You can do that with an array. Note your font size is too large for this equation with comments to fit within margins. So I changed some spacings, but it remains nearly 16 pt too wide, and may be you should reconsider the font size, at least for this equation.

\documentclass[a4paper,fontsize=13pt]{scrartcl}

\usepackage[english, main=ngerman]{babel}
\usepackage[a4paper, hmargin=3cm, vmargin=2.5cm]{geometry}
\usepackage{amsthm}
\usepackage{amssymb}
\usepackage{mathtools}
\usepackage{multirow}
\usepackage{graphicx}
\usepackage{xfrac}
\usepackage{enumitem}
\usepackage{aligned-overset}

\begin{document}

\begin{alignat*}{2}
\rho_{0}
&= \frac{f(x^{0}) - f(x^{0} + d^{0})}{f(x^{0}) - \widetilde{q}_{0}(d^{0})} \\
&= \frac{f(x^{0}) - f(x^{0} + d^{0})}{-\widetilde{\phi}(x^{0}, \Delta_{0} ; d^{0})} \\
\overset{\star}&{=} \frac{-a x^{0}+b(x^{0}+d^{0})}{a d^{0}}
& & \text{\%}\;\begin{array}{|l@{}}
f(x^{0})= -a x^{0}\; \text{ because } x^{0} < 0, \\
f(x^{0} + d^{0}) = - b(x^{0} + d^{0}) \;\text{ because } x^{0}+d^{0} \in (0,1)
\end{array}\\
&= \frac{-a x^{0}+b(x^{0}+\Delta_{0})}{a \Delta_{0}}
& & \text{\%} \; d^{0}=\Delta_{0} \\
&= ... \\
&= \left( \frac{b}{a} - 1 \right) \frac{x^0}{\Delta_0} + \frac{b}{a} \\
&= \left( \frac{b}{a} - 1 \right) \frac{x^0}{\frac{\beta_{1} \beta_{2}-1}{\beta_{1}} x^{0}} + \frac{b}{a}
&\hskip 1.5em&\text{\%} \; \Delta_{0} = \tfrac{\beta_{1} \beta_{2}-1}{\beta_{1}} x^{0} \\
&= \left( \frac{b}{a} - 1 \right) \frac{\beta_{1}}{\beta_{1} \beta_{2}-1} + \frac{b}{a} \\
&= \theta \leq \eta_1 \\
\end{alignat*}

\end{document}


• Awesome!
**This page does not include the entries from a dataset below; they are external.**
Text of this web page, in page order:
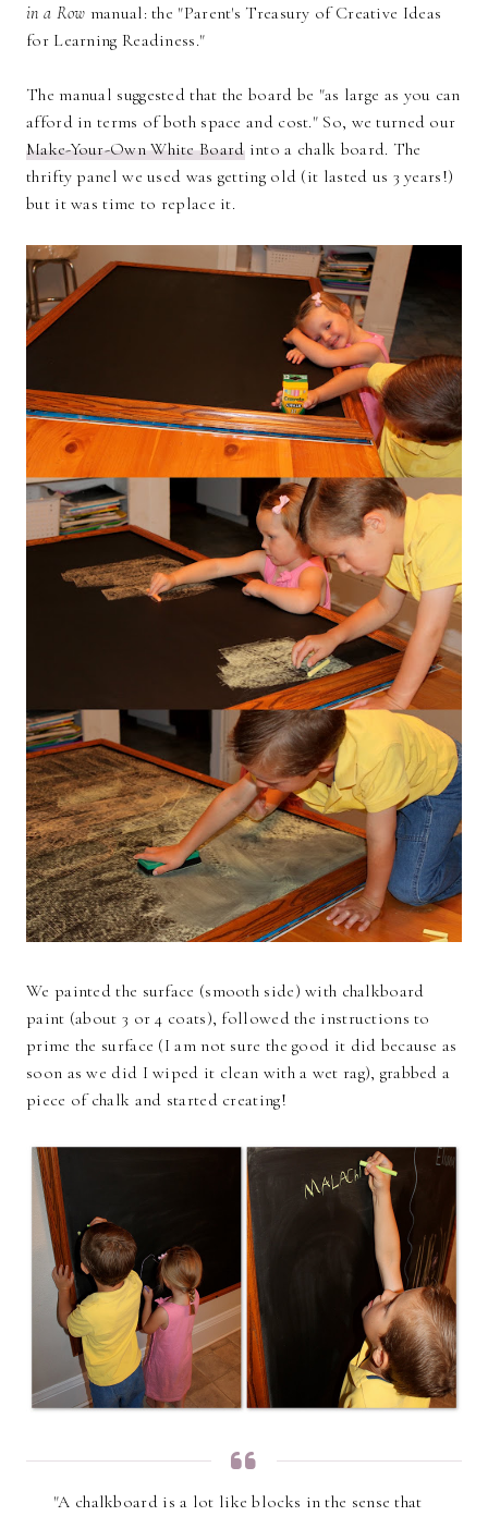
in a Row manual: the "Parent's Treasury of Creative Ideas
for Learning Readiness."
The manual suggested that the board be "as large as you can
afford in terms of both space and cost." So, we turned our
Make-Your-Own White Boardinto a chalk board. The
thrifty panel we used was getting old (it lasted us 3 years!)
but it was time to replace it.
We painted the surface (smooth side) with chalkboard
paint (about 3 or 4 coats), followed the instructions to
prime the surface (I am not sure the good it did because as
soon as we did I wiped it clean with a wet rag), grabbed a
piece of chalk and started creating!
"A chalkboard is a lot like blocks in the sense that
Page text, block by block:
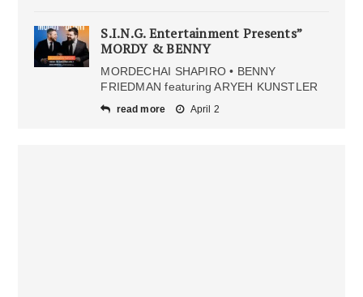
S.I.N.G. Entertainment Presents”
MORDY & BENNY
MORDECHAI SHAPIRO • BENNY
FRIEDMAN featuring ARYEH KUNSTLER
read more April 2
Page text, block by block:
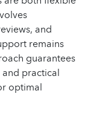
and
remains
guarantees
practical
optimal
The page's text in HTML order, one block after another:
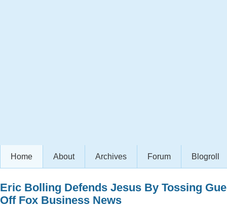
Home About Archives Forum Blogroll
Eric Bolling Defends Jesus By Tossing
Off Fox Business News
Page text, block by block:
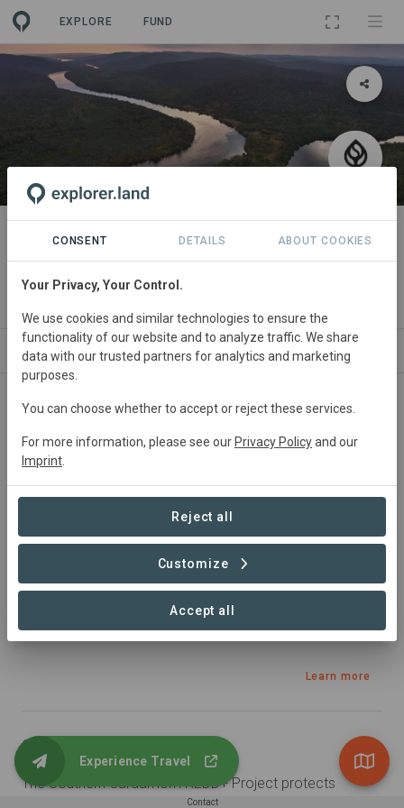
EXPLORE FUND
PROJECT
Seatrees Southern Cardamom
Ridge to Reef
ABOUT NEWS SITES PARTNERS
Cambodia• Asia Startedin January 2018
Tourism, Conservation, Natural Forest Management
Sustainable Development Goals
Learn more
Summary
The Southern Cardamom REDD+ Project protects
Contact
Experience Travel
CONSENT DETAILS ABOUT COOKIES
Your Privacy, Your Control.
We use cookies and similar technologies to ensure the
functionality of our website and to analyze traffic. We share
data with our trusted partners for analytics and marketing
purposes.
You can choose whether to accept or reject these services.
For more information, please see our Privacy Policyand our
Imprint
Reject all
Customize
Accept all
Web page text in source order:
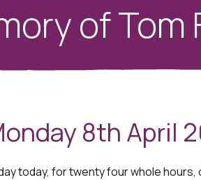
of Tom
8th April
today, for twenty four whole
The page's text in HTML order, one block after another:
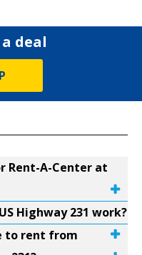
deal
Rent-A-Center at
Highway 231 work?
to rent from
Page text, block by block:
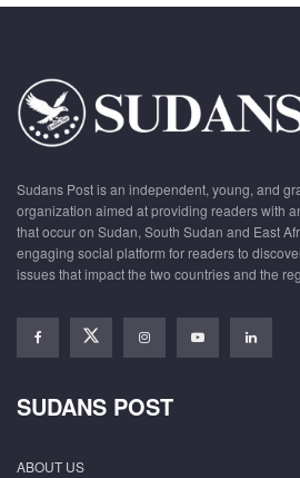
Sudans Post is an independent, young, and
organization aimed at providing readers with
that occur on Sudan, South Sudan and East
engaging social platform for readers to
issues that impact the two countries and the
SUDANS POST
ABOUT US
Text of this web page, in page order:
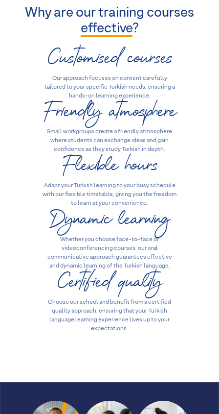
Why are our training courses
effective?
Customised courses
Our approach focuses on content carefully
tailored to your specific Turkish needs, ensuring a
hands-on learning experience.
Friendly atmosphere
Small workgroups create a friendly atmosphere
where students can exchange ideas and gain
confidence as they study Turkish in depth.
Flexible hours
Adapt your Turkish learning to your busy schedule
with our flexible timetable, giving you the freedom
to learn at your convenience.
Dynamic learning
Whether you choose face-to-face or
videoconferencing courses, our oral
communicative approach guarantees effective
and dynamic learning of the Turkish language.
Certified quality
Choose our school and benefit from a certified
quality approach, ensuring that your Turkish
language learning experience lives up to your
expectations.
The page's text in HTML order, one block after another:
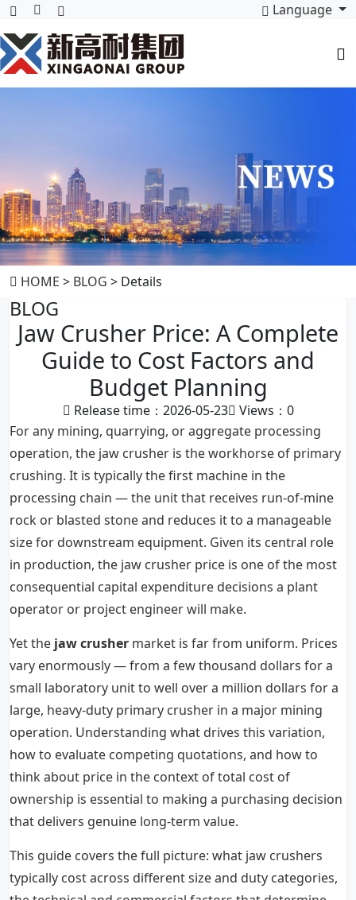
Language
HOME > BLOG > Details
BLOG
Jaw Crusher Price: A Complete
Guide to Cost Factors and
Budget Planning
Release time：2026-05-23 Views： 0
For any mining, quarrying, or aggregate processing
operation, the jaw crusher is the workhorse of primary
crushing. It is typically the first machine in the
processing chain — the unit that receives run-of-mine
rock or blasted stone and reduces it to a manageable
size for downstream equipment. Given its central role
in production, the jaw crusher price is one of the most
consequential capital expenditure decisions a plant
operator or project engineer will make.
Yet the jaw crusher market is far from uniform. Prices
vary enormously — from a few thousand dollars for a
small laboratory unit to well over a million dollars for a
large, heavy-duty primary crusher in a major mining
operation. Understanding what drives this variation,
how to evaluate competing quotations, and how to
think about price in the context of total cost of
ownership is essential to making a purchasing decision
that delivers genuine long-term value.
This guide covers the full picture: what jaw crushers
typically cost across different size and duty categories,
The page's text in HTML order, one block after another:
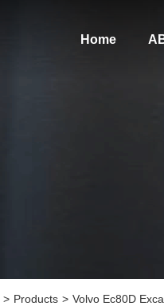
Home
> Products > Volvo Ec80D
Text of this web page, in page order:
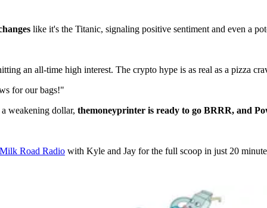
like it's the Titanic, signaling positive sentiment and even a
an all-time high interest. The crypto hype is as real as a pizza
for our bags!"
weakening dollar, themoneyprinter is ready to go BRRR, and
Road Radio with Kyle and Jay for the full scoop in just 20
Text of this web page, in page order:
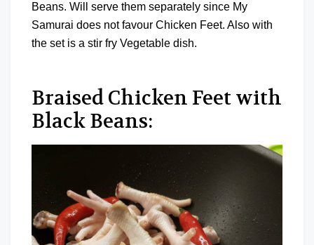
Beans. Will serve them separately since My
Samurai does not favour Chicken Feet. Also with
the set is a stir fry Vegetable dish.
Braised Chicken Feet with
Black Beans:
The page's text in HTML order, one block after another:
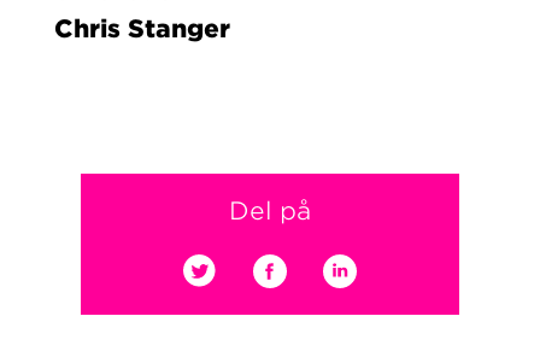
Chris Stanger
Del på
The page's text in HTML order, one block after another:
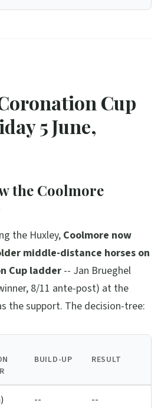
Cup
5 June,
the Coolmore
the Huxley, Coolmore now
middle-distance horses on
Cup ladder -- Jan Brueghel
8/11 ante-post) at the
the support. The decision-tree:
BUILD-UP RESULT
-- --
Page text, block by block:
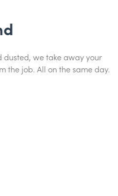
dusted, we take away your
the job. All on the same day.
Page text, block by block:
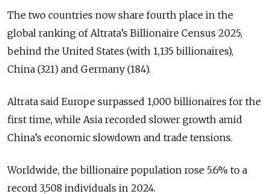
The two countries now share fourth place in the
global ranking of Altrata’s Billionaire Census 2025,
behind the United States (with 1,135 billionaires),
China (321) and Germany (184).
Altrata said Europe surpassed 1,000 billionaires for the
first time, while Asia recorded slower growth amid
China’s economic slowdown and trade tensions.
Worldwide, the billionaire population rose 5.6% to a
record 3,508 individuals in 2024.
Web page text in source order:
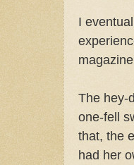
I
The hey-
one-fell
that, the
had her
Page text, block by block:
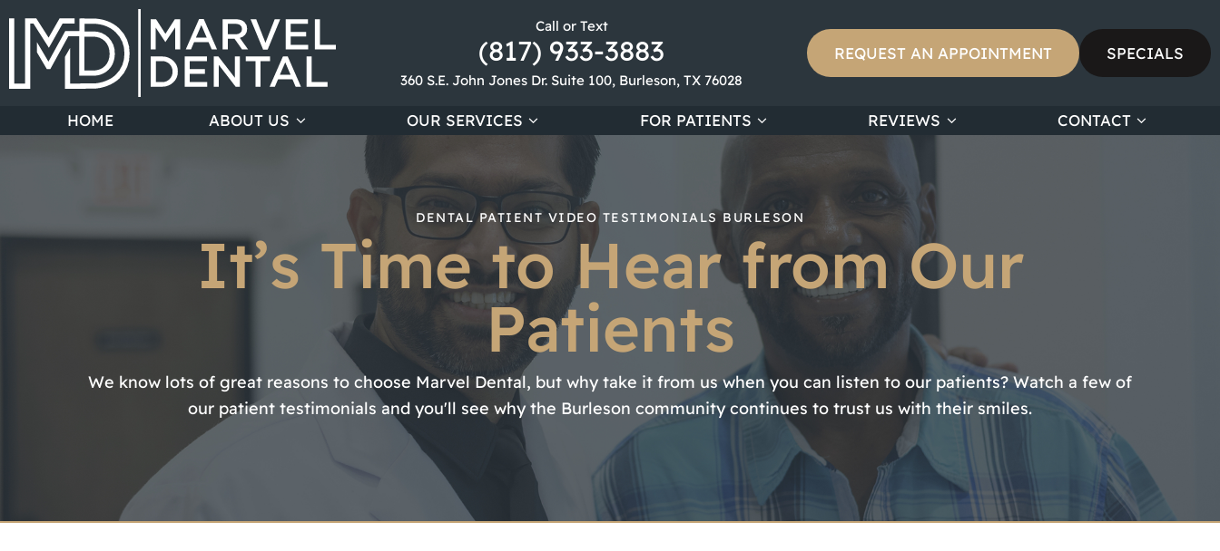
Call or Text
(817) 933-3883
360 S.E. John Jones Dr. Suite 100, Burleson, TX 76028
REQUEST AN APPOINTMENT SPECIALS
HOME ABOUT US OUR SERVICES FOR PATIENTS REVIEWS CONTACT
DENTAL PATIENT VIDEO TESTIMONIALS BURLESON
It’s Time to Hear from Our
Patients
We know lots of great reasons to choose Marvel Dental, but why take it from us when you can listen to our patients? Watch a few of
our patient testimonials and you'll see why the Burleson community continues to trust us with their smiles.
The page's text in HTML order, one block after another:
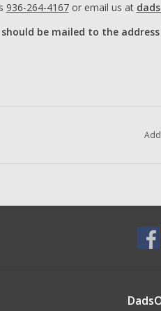
936-264-4167or email us at
be mailed to the
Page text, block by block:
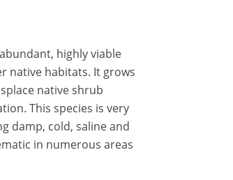
highly viable
native habitats. It grows
native shrub
This species is very
damp, cold, saline and
in numerous areas
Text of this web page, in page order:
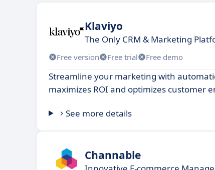
Klaviyo
The Only CRM & Marketing
Free version Free trial Free demo
Streamline your marketing with
maximizes ROI and optimizes customer
See more details
Channable

Many thanks. This is exactly what I have been looking for. I would like to ask you one more question: Does this look overall good to you (excluding the meaning of the maths of course)? Should I use another symbol instead of the percen sign? Apr 9 at 10:03
• @u49K3df2: For me, it's fine. Of course, maybe you should explain somewhere that comments and justification are preceded by a percent sign (I know it it because it is used in LaTeX code, but think of a non-latex user. Another possibility would be to use a smaller font size than for the equations themselves. Apr 9 at 11:50

You could simply start a new line in your equations, and "skip the first columns".

For instance:

\documentclass[a4paper,fontsize=13pt]{scrartcl}

\usepackage[english, main=ngerman]{babel}
\usepackage[a4paper,left=3cm,right=3cm,top=2.5cm,bottom=2.5cm]{geometry}
\usepackage{amsthm}
\usepackage{amssymb}
\usepackage{mathtools}
\usepackage{multirow}
\usepackage{graphicx}
\usepackage{xfrac}
\usepackage{enumitem}
\usepackage{aligned-overset}

\begin{document}

\begin{alignat*}{2}
\rho_{0}
&= \frac{f(x^{0}) - f(x^{0} + d^{0})}{f(x^{0}) - \widetilde{q}_{0}(d^{0})}  \\
&= \frac{f(x^{0}) - f(x^{0} + d^{0})}{-\widetilde{\phi}(x^{0}, \Delta_{0} ; d^{0})}   \\
\overset{\star}&{=} \frac{-a x^{0}+b(x^{0}+d^{0})}{a d^{0}}
f(x^{0})= -a x^{0} \text{ because } x^{0} < 0, \\
&&&   \qquad\qquad \text{\%} \quad  f(x^{0} + d^{0}) = - b(x^{0} + d^{0})  \text{ because } x^{0}+d^{0} \in (0,1) \\
&= \frac{-a x^{0}+b(x^{0}+\Delta_{0})}{a \Delta_{0}}
&= ... \\
&= \left( \frac{b}{a} - 1 \right) \frac{x^0}{\Delta_0} + \frac{b}{a} \\
&= \left( \frac{b}{a} - 1 \right) \frac{x^0}{\frac{\beta_{1} \beta_{2}-1}{\beta_{1}} x^{0}} + \frac{b}{a}